Cobb, R.E., Wang, Y., and Zhao, H. (2015). High-efficiency multiplex genome editing of Streptomyces species using an engineered CRISPR/Cas system. ACS Synth. Biol. 4: 723–8.

Danielsen, S., Kilstrup, M., Barilla, K., Jochimsen, B., and Neuhard, J. (1992). Characterization of the Escherichia coli codBA operon encoding cytosine permease and cytosine deaminase. Mol. Microbiol. 6: 1335–1344.

Hall, R.S., Fedorov, A.A., Xu, C., Fedorov, E. V., Almo, S.C., and Raushel, F.M. (2011). Three-Dimensional Structure and Catalytic Mechanism of Cytosine Deaminase. Biochemistry 50: 5077–5085

Müller, J., Oehler, S., and Müller-Hill, B. (1996). Repression of lac Promoter as a Function of Distance, Phase and Quality of an Auxiliary lac Operator. J. Mol. Biol. 257: 21–29.

Oehler, S., Amouyal, M., Kolkhof, P., von Wilcken-Bergmann, B., and Müller-Hill, B. (1994). Quality and position of the three lac operators of E. coli define efficiency of repression. EMBO J. 13: 3348–3355.

Ran, F.A., Hsu, P.D., Lin, C., Gootenberg, J.S., Konermann, S., Trevino, A.E., Scott, D. a, Inoue, A., Matoba, S., Zhang, Y., and Zhang, F. (2013). Double nicking by RNA-guided CRISPR Cas9 for enhanced genome editing specificity. Cell 154: 1380–9.

Ran, F.A., Hsu, P.D., Wright, J., Agarwala, V., Scott, D.A., and Zhang, F. (2013). Genome engineering using the CRISPR-Cas9 system. Nat. Protoc. 8: 2281–2308.
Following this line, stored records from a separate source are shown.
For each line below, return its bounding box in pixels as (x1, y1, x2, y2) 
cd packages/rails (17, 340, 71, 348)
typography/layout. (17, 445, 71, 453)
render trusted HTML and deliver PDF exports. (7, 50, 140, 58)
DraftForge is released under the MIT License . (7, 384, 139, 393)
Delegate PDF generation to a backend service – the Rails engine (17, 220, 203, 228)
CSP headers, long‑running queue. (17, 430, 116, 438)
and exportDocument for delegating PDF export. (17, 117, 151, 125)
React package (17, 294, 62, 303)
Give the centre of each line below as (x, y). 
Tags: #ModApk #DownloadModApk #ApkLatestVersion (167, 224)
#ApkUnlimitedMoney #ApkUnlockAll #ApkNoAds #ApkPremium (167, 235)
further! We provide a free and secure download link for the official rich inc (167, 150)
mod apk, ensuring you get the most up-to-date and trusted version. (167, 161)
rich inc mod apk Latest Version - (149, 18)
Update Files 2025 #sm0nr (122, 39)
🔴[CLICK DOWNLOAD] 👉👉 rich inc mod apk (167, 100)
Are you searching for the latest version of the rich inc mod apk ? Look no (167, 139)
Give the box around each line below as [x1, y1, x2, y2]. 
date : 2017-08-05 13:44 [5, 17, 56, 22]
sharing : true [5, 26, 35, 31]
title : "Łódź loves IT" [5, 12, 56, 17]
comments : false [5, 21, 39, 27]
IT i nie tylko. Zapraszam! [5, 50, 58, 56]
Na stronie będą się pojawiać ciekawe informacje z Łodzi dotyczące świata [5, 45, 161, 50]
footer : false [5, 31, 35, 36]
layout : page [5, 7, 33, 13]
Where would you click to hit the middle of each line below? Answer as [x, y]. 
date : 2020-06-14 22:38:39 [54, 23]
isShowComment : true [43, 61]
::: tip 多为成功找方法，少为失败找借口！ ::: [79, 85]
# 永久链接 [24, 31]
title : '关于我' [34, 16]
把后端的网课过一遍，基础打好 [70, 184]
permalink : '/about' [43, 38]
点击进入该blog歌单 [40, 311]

Sadler, J.R., Sasmor, H., and Betz, J.L. (1983). A perfectly symmetric lac operator binds the lac repressor very tightly. Proc. Natl. Acad. Sci. U. S. A. 80: 6785–9.

Simmon, V.F. and Lederberg, S. (1972). Degradation of bacteriophage lambda deoxyribonucleic acid after restriction by Escherichia coli K-12. J. Bacteriol. 112: 161–9.